The hell with it, he thought.

Nick finished his whiskey and went to bed.

 

 

 

CHAPTER 26

 

 

The next morning they were gathered in Elizabeth's office. Lamont had the cat in his lap. Burps was drooling onto his leg and purring, a low rumble beneath the conversation. Ronnie sat next to Lamont on the couch. He wore one of his Hawaiian shirts, this one with a gaudy picture of a volcano erupting in a bed of exotic flowers.

"It feels like we're running out of time," Elizabeth said. "It's nothing I can put my finger on, just a feeling."

Stephanie said. "I was able to recover some files from that hard drive, but most of it was corrupted."

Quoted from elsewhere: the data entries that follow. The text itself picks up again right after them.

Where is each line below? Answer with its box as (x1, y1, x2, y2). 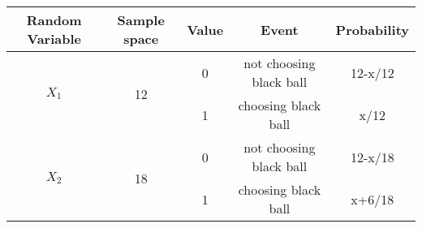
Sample (117, 11, 165, 29)
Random (26, 11, 82, 29)
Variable (27, 29, 81, 48)
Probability (335, 19, 409, 39)
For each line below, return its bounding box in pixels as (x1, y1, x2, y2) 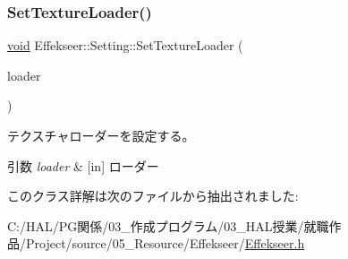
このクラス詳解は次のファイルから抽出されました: (7, 186, 299, 205)
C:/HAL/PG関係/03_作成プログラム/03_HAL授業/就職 (7, 216, 329, 235)
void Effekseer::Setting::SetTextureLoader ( (7, 36, 243, 55)
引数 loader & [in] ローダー (7, 156, 159, 175)
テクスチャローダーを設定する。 (7, 126, 195, 144)
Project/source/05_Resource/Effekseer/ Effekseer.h (25, 234, 305, 253)
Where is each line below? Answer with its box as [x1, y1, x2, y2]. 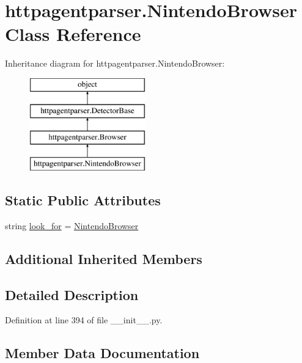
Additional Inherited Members [5, 249, 202, 268]
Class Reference [5, 21, 141, 46]
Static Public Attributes [5, 191, 161, 210]
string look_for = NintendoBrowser [5, 219, 139, 232]
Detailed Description [5, 285, 139, 304]
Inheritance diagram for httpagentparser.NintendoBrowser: [5, 57, 225, 70]
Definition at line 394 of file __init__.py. [5, 313, 163, 326]
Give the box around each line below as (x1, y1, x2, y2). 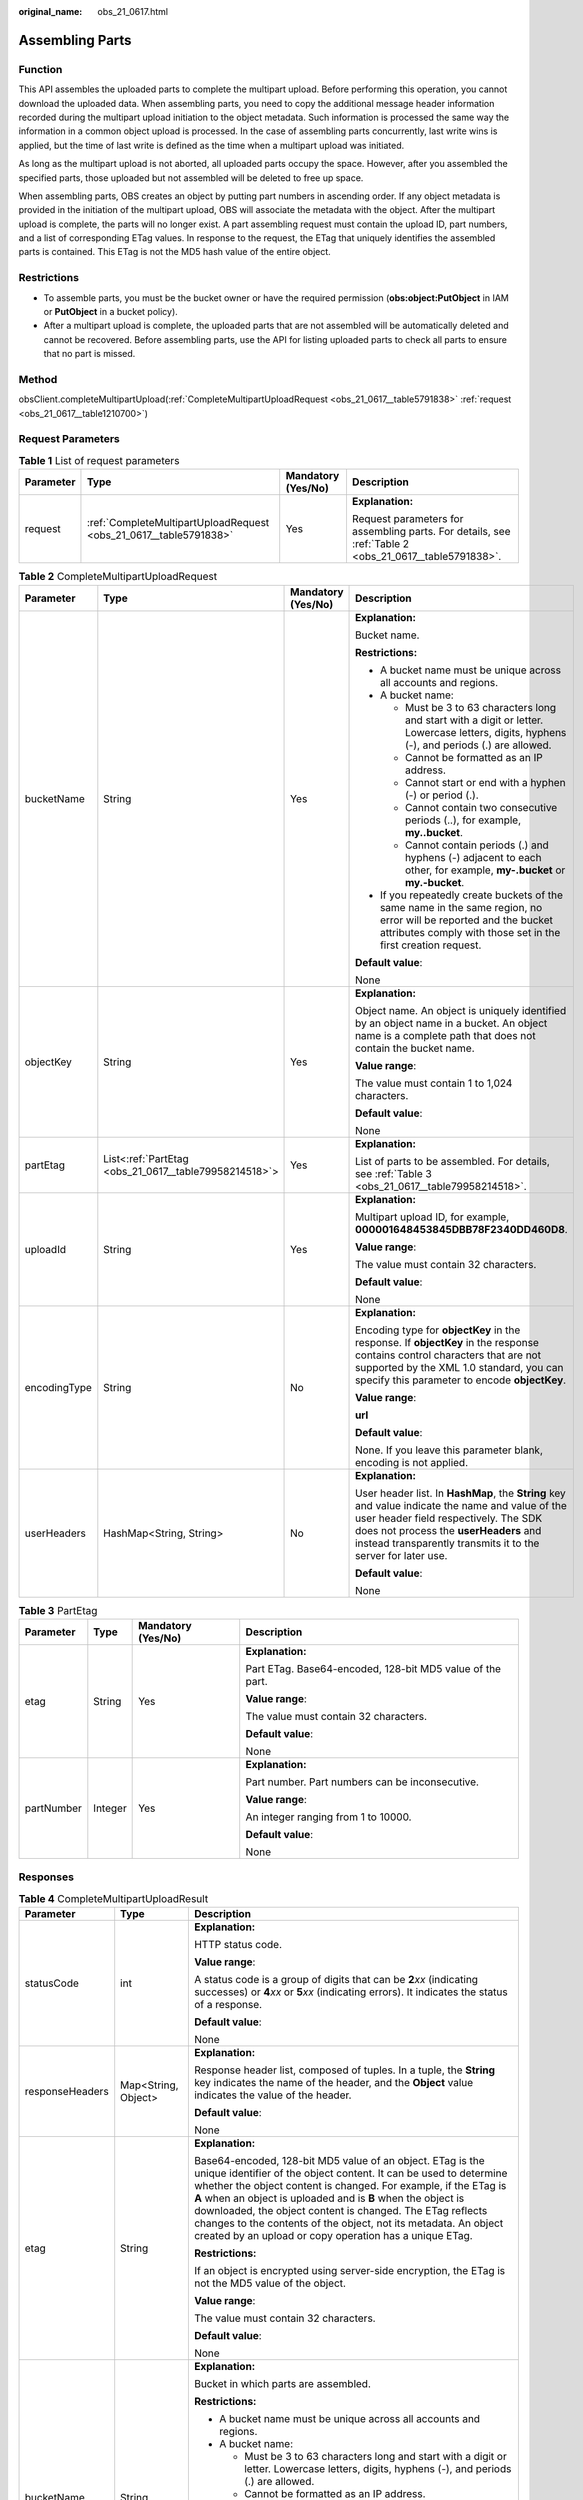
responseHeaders (24, 2085, 109, 2099)
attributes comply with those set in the (380, 925, 561, 939)
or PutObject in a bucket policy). (43, 305, 179, 317)
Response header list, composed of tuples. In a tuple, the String (193, 2063, 495, 2077)
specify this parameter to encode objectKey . (355, 1373, 567, 1387)
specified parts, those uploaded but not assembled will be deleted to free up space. (18, 171, 364, 184)
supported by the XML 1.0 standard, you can (355, 1360, 564, 1374)
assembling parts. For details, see (351, 525, 511, 539)
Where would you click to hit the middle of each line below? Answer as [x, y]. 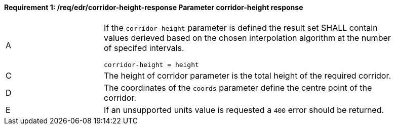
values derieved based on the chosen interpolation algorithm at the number [247, 38]
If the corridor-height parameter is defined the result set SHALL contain [241, 27]
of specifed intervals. [144, 48]
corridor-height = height [151, 64]
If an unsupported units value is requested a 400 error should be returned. [244, 110]
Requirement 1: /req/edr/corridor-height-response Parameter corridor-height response [154, 7]
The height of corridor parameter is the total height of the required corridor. [248, 75]
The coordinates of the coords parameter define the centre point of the [238, 87]
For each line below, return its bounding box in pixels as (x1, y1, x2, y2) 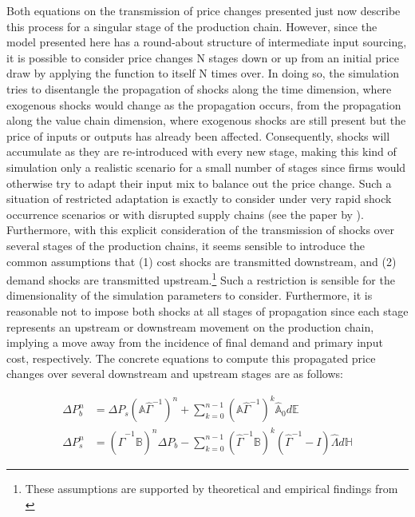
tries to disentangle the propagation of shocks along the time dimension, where (6, 80, 392, 97)
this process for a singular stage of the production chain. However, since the (6, 18, 377, 34)
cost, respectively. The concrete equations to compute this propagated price (6, 349, 376, 366)
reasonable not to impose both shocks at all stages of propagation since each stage (6, 302, 409, 319)
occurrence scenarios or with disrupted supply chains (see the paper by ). (6, 205, 364, 222)
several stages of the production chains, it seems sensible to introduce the (6, 237, 366, 253)
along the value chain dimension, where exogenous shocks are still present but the (6, 112, 406, 129)
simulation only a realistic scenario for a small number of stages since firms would (6, 158, 406, 175)
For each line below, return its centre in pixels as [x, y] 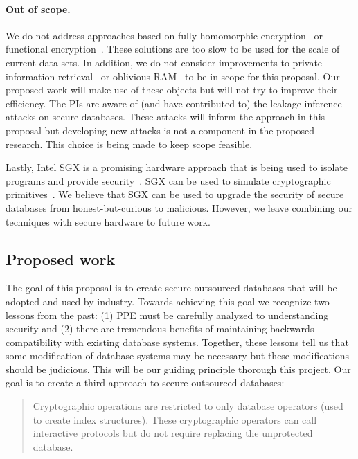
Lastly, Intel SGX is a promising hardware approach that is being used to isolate [177, 167]
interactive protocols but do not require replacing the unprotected [173, 433]
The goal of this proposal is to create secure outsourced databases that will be [171, 288]
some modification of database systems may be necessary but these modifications [178, 355]
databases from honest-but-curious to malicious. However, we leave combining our [179, 207]
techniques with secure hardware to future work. [108, 221]
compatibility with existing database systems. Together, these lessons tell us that [177, 342]
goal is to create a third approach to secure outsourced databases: [145, 382]
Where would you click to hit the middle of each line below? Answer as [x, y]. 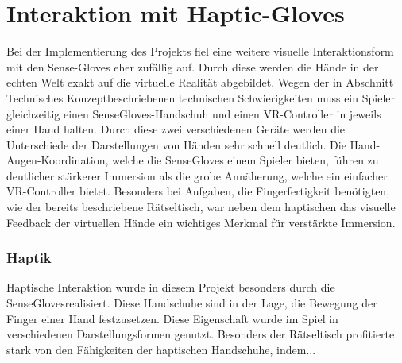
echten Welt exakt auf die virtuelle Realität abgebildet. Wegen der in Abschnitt [200, 82]
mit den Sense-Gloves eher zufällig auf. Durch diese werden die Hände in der [193, 66]
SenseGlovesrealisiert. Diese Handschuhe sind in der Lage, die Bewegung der [192, 303]
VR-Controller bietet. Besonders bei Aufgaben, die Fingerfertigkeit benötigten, [198, 191]
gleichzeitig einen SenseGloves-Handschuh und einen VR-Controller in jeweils [194, 113]
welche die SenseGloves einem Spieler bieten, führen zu [245, 160]
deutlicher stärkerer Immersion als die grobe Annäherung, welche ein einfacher [197, 175]
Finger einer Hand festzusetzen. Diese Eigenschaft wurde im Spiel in [172, 318]
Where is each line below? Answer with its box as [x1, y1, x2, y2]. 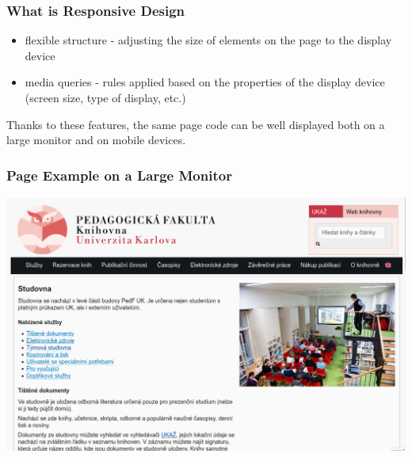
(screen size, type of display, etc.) [25, 89, 186, 105]
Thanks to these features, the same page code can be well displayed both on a [6, 116, 385, 132]
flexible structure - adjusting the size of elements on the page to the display [25, 32, 392, 48]
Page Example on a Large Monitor [6, 165, 232, 185]
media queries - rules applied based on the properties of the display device [25, 74, 385, 90]
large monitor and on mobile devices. [6, 131, 186, 148]
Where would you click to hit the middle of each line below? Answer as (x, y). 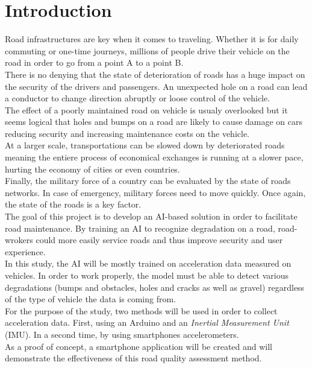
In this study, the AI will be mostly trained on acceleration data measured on (148, 263)
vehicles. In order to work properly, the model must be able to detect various (147, 275)
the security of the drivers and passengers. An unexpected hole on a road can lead (156, 86)
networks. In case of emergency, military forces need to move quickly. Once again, (155, 192)
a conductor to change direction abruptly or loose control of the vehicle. (138, 98)
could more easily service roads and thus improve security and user (159, 240)
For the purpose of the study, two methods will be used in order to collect (141, 310)
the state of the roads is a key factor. (73, 204)
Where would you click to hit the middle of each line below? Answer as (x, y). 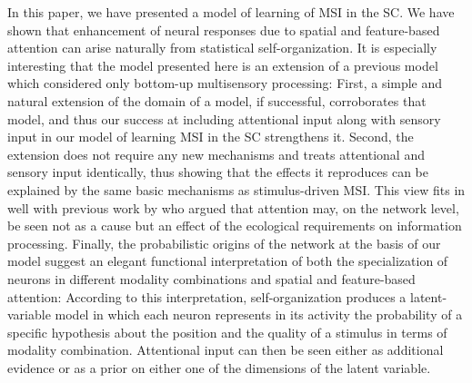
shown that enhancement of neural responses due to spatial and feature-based (224, 29)
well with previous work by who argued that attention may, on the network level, (233, 207)
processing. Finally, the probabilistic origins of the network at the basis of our (224, 243)
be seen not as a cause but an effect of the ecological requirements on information (235, 226)
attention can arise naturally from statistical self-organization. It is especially (222, 48)
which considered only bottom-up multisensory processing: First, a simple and (225, 83)
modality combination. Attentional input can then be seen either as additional (226, 350)
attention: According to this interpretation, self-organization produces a (207, 296)
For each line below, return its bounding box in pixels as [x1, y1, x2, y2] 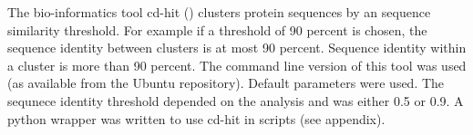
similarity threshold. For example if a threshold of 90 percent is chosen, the [7, 20, 427, 39]
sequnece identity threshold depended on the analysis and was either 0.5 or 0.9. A [7, 91, 464, 110]
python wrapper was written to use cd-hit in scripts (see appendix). [7, 109, 386, 128]
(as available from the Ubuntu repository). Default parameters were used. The [7, 73, 445, 92]
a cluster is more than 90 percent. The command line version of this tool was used [7, 55, 467, 74]
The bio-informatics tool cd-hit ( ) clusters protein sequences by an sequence [7, 3, 431, 21]
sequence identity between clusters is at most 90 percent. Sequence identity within [7, 38, 467, 57]
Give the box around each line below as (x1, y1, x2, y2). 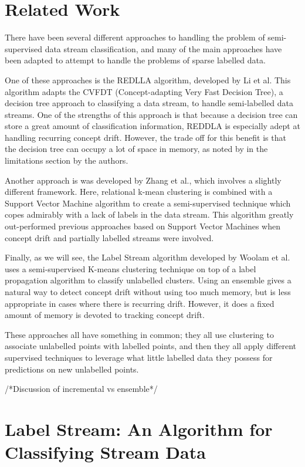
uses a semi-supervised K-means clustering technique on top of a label (5, 262, 256, 275)
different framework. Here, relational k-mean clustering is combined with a (5, 185, 273, 198)
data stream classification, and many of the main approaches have (45, 42, 282, 55)
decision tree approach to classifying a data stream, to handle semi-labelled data (5, 97, 294, 109)
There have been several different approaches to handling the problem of (5, 31, 265, 43)
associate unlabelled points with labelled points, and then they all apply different (5, 340, 297, 352)
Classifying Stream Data (5, 440, 206, 464)
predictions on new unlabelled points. (5, 363, 139, 375)
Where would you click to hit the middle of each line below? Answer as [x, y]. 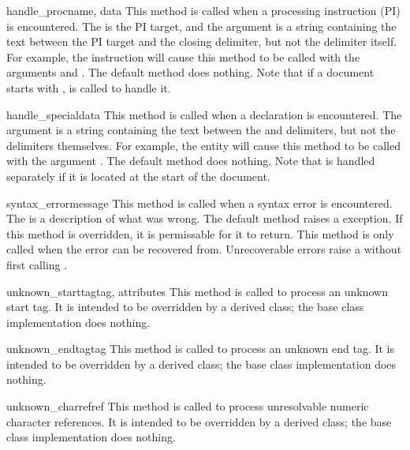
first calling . [37, 264]
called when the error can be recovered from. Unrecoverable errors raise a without [204, 249]
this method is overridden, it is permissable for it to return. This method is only [200, 233]
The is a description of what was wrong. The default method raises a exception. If [205, 218]
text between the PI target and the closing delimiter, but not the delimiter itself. [202, 41]
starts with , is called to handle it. [89, 87]
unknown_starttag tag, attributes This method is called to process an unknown [198, 291]
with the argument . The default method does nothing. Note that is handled [191, 161]
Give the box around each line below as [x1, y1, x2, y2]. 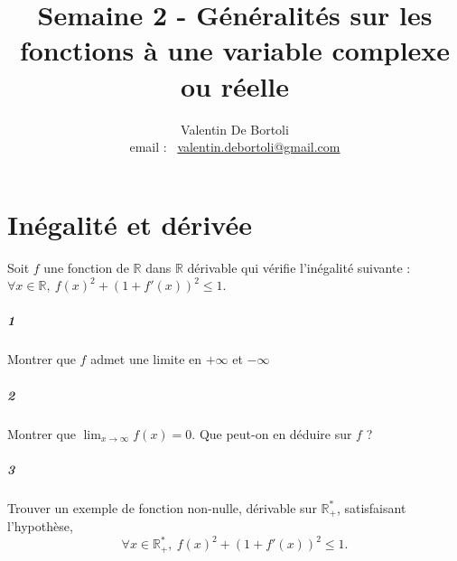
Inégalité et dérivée [7, 205, 252, 242]
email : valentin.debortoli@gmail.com [129, 137, 340, 156]
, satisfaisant [336, 498, 406, 517]
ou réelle [180, 67, 290, 104]
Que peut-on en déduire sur [199, 424, 352, 443]
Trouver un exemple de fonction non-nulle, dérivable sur [7, 498, 317, 517]
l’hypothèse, [7, 517, 73, 536]
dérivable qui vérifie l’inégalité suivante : [187, 257, 411, 276]

Elizabeth sipped from a cup of coffee. "Before you get into that, Vysotsky called me. The Russians found something at Ground Zero in Novosibirsk. It's a receiver and amplifier. The weapon sends a beam from a satellite, the device picks it up, amplifies it and broadcasts it out over a wide area."

"Any way to trace where it came from?" Nick asked.

Harker shook her head. "Not much was left."

"What about the explosion before everybody went nuts? What did Vysotsky say about that? Does he think it's related?"

"Yes, he does. The explosion was caused by a bomb. Vysotsky thinks it was a diversion to add to the confusion and pull rescue services away from the center of the riot. He has his forensic people working on what's left of the device but he's not hopeful. At least he's keeping me informed of what he discovers."

There was a sudden silence in the room, broken only by the erratic purring of the cat, one of those spontaneous moments when no one knew what to say. Stephanie broke it.

"What Vysotsky told you fits with what I picked up on the hard drive," she said. "I found a program that tells the computer to broadcast a specific frequency to a satellite and have it relay back to the surface. There's nothing particularly unique about it. It's common practice."

"So there isn't anything to indicate who sent it?" Elizabeth asked.

"No. Anyone with a reasonable amount of computer knowledge and satellite communications could have done it."

"Then it's another dead end," Nick said.

"Not quite. The disc was in bad shape, but I salvaged part of it. The drive contained instructions that triggered the attack on Novosibirsk. The attack you stopped when you hit the facility was against Riyadh. There are more targets."

"How many more?" Selena said.

"I don't know, most of the data was corrupted. But I know one of them," Steph said. "It's in London. The GPS coordinates tell us where the receiver will be. Do you know the O2 in London?"

"The big arena that looks like a flying saucer with sticks coming out of it? The one that sits in the middle of the Thames?"

"That's the one," Steph said. "It's an indoor arena where they put on shows and sporting events, one of the biggest in Europe."

Everyone sat up a little bit straighter. Knowing where the next attack was scheduled meant they had a chance to stop it.

"When?" Selena asked. "When do they plan to target it?"